Muitas vezes ouvi a banda sonora de Johnny Guitar sem ver as imagens. Tudo bem, por acréscimo, toda a memória do filme se repovoa. Mas, para que isso suceda, é preciso haver memória, é preciso ter-se visto o filme. Se é verdade que Johnny Guitar é também uma ópera, não o é menos que está dependente daquela única e irredutível mise en scène.

Rever as imagens (ou os sons) do Johnny Guitar é rever a recordação delas. Para quem o vê pela primeira vez é ainda de rever que se trata. Porque todas as personagens – os doze atores principais, cada um deles essencial – não fazem outra coisa.

Quando o filme começa – na tarde em que mataram o irmão de Emma (Mercedes McCambridge) – Johnny Logan, que se irá se chamar Johnny Guitar, volta para o pé de Vienna, de quem se separou há cinco anos. Por que se separaram? Por que o mandou chamar ela? Por que volta ele? Nunca, no filme, nos são dadas respostas a tais perguntas. Também nunca sabemos o que se passou com cada um deles nesses cinco anos em que não se viram, entre uma tarde no Hotel Aurora (desse hotel, sim, se fala no filme) e a tarde em que Johnny regressa. Mas, nesses cinco anos, se fabricou o sentimento dominante de cada um dos protagonistas: a amargura de Vienna, o cansaço de Johnny, o ódio de Emma, ou o amor por Vienna daquele miúdo loiro que acaba com o pescoço rasgado, no cavalo e na forca, a pedir que cumpram a promessa que lhe tinham feito de o salvar.

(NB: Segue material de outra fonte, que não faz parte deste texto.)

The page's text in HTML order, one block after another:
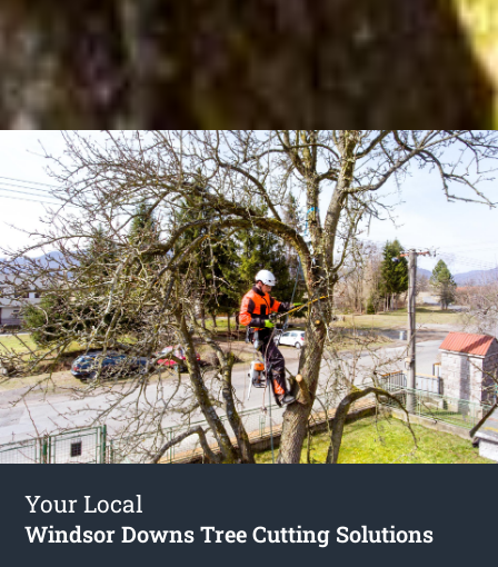
Your Local
Windsor Downs Tree Cutting Solutions
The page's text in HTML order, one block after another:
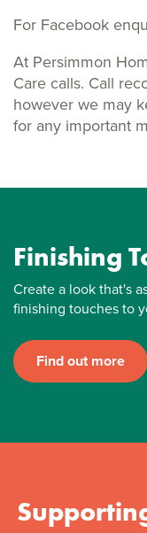
For Facebook
At Persimmon
Care calls. Call
however we may
for any important
Finishing
Create a look that's
finishing touches to
Find out more
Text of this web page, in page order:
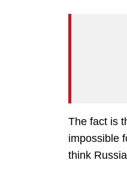
The fact is
impossible
think
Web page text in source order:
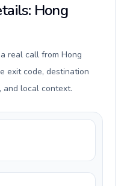
Hong
real call from Hong
exit code, destination
and local context.
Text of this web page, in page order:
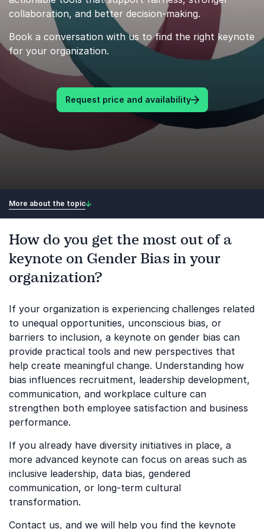
collaboration, and better decision-making.
Book a conversation with us to find the right keynote
for your organization.
Request price and availability
More about the topic
How do you get the most out of a
keynote on Gender Bias in your
organization?
If your organization is experiencing challenges related
to unequal opportunities, unconscious bias, or
barriers to inclusion, a keynote on gender bias can
provide practical tools and new perspectives that
help create meaningful change. Understanding how
bias influences recruitment, leadership development,
communication, and workplace culture can
strengthen both employee satisfaction and business
performance.
If you already have diversity initiatives in place, a
more advanced keynote can focus on areas such as
inclusive leadership, data bias, gendered
communication, or long-term cultural
transformation.
Contact us, and we will help you find the keynote
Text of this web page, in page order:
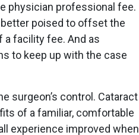
physician professional fee.
poised to offset the
a facility fee. And as
to keep up with the case
surgeon’s control. Cataract
of a familiar, comfortable
experience improved when
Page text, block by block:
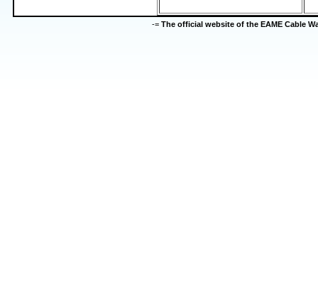
-= The official website of the EAME Cable
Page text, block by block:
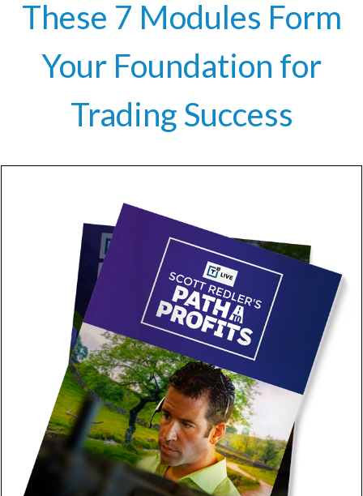
These 7 Modules Form
Your Foundation for
Trading Success

Johnny Guitar é um filme construído em flash-back sobre uma imensa elipse? Ou é uma imensa elipse construída sobre um flash-back que não pode come back? Ou será que é tudo a mesma coisa?

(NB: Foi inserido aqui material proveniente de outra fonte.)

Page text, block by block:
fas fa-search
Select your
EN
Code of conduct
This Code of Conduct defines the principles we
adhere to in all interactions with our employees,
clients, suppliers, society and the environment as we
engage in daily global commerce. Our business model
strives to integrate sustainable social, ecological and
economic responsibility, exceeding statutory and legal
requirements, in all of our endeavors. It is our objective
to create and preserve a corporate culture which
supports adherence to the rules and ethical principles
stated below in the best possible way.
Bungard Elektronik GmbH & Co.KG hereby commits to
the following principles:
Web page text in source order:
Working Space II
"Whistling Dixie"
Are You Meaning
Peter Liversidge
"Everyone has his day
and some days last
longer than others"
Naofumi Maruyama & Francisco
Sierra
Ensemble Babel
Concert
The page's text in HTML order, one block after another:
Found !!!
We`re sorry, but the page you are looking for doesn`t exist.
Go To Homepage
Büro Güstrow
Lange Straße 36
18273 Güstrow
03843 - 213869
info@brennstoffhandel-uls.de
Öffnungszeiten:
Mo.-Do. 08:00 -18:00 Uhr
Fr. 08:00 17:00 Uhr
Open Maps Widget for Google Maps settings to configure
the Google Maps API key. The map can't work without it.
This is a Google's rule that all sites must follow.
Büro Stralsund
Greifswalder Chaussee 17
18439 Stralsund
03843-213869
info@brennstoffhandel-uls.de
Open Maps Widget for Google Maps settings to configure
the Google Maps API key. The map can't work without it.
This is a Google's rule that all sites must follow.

Não vou continuar. Como as coisas muito grandes, Johnny Guitar não se explica. Conta-se (vê-se) outra, outra e outra vez como as histórias que se contam às crianças, até que tudo se saiba de cor e se aprenda que tudo está certo nelas. É a Imitação de Cristo dos cinéfilos. Basta abrir-se ao acaso e encontrar-se a frase certa. Basta ver pela sexagésima oitava vez e encontra-se a resposta certa para o que se está a viver.

Quando o bando de Emma entra pelo saloon de Vienna, para a prender, os misteriosos croupiers param as roletas. Enfrentando Emma com o seu terrível olhar, Vienna, sem desviar os olhos dela, dá uma seca ordem: “Keep the wheel spinning, Ed. I like to ear it spin.” No fim de cada visão de Johnny Guitar, só me apetece dizer aos projecionistas: “Keep the film spinning, Ed. I like to see it spin.” Tanto, tanto.